Segundo Jayme Campos, a doença atinge, aproximadamente, um em cada 1,5 milhão de pessoas, com estimativa de 4 mil indivíduos em todo o mundo.

— Diante da gravidade e da raridade da FOP, o diagnóstico precoce e acurado se torna um elemento crucial, possivelmente na sala de parto ou durante as primeiras consultas pediátricas, para mitigar os impactos da doença no desenvolvimento e na qualidade de vida da criança. Nesse sentido, a instituição de uma lei voltada para a FOP é medida essencial para garantir a conscientização, o diagnóstico precoce e o acesso ao tratamento adequado, além de fomentar a pesquisa e o desenvolvimento de novas terapias — afirmou o relator.

Audiências públicas

A comissão aprovou requerimento da senadora Leila Barros (PDT-DF) para audiência pública voltada a discutir o aumento do consumo abusivo de bebidas alcoólicas entre as mulheres.

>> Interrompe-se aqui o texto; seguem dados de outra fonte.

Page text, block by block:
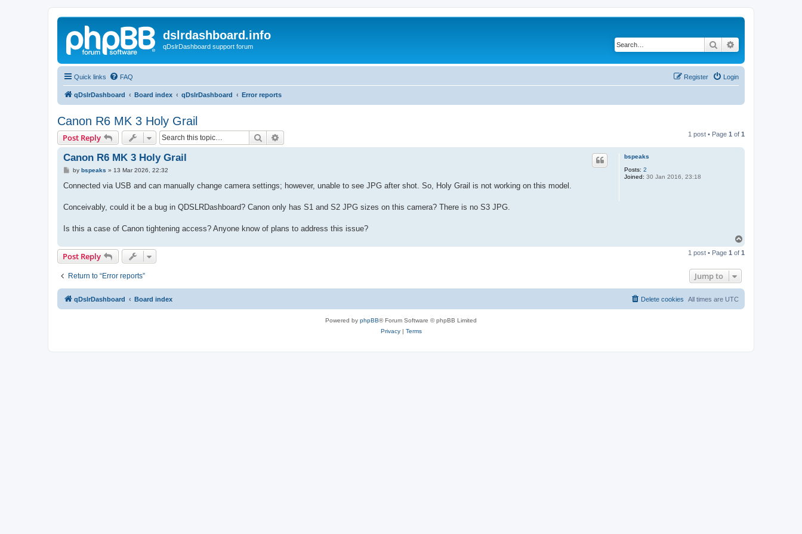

“O consumo de bebida alcóolica ainda predomina entre os homens na sociedade ocidental. Contudo, epidemiologistas notam que “o aumento das propagandas de bebida direcionadas às mulheres e as mudanças nos papéis atribuídos aos gêneros alteraram gradativamente esse cenário”. Ademais, o metabolismo feminino produz quantidades menores da enzima álcool desidrogenase (ADH), que é liberada pelo fígado e usada para metabolizar o álcool”, afirma a senadora na justificativa do requerimento.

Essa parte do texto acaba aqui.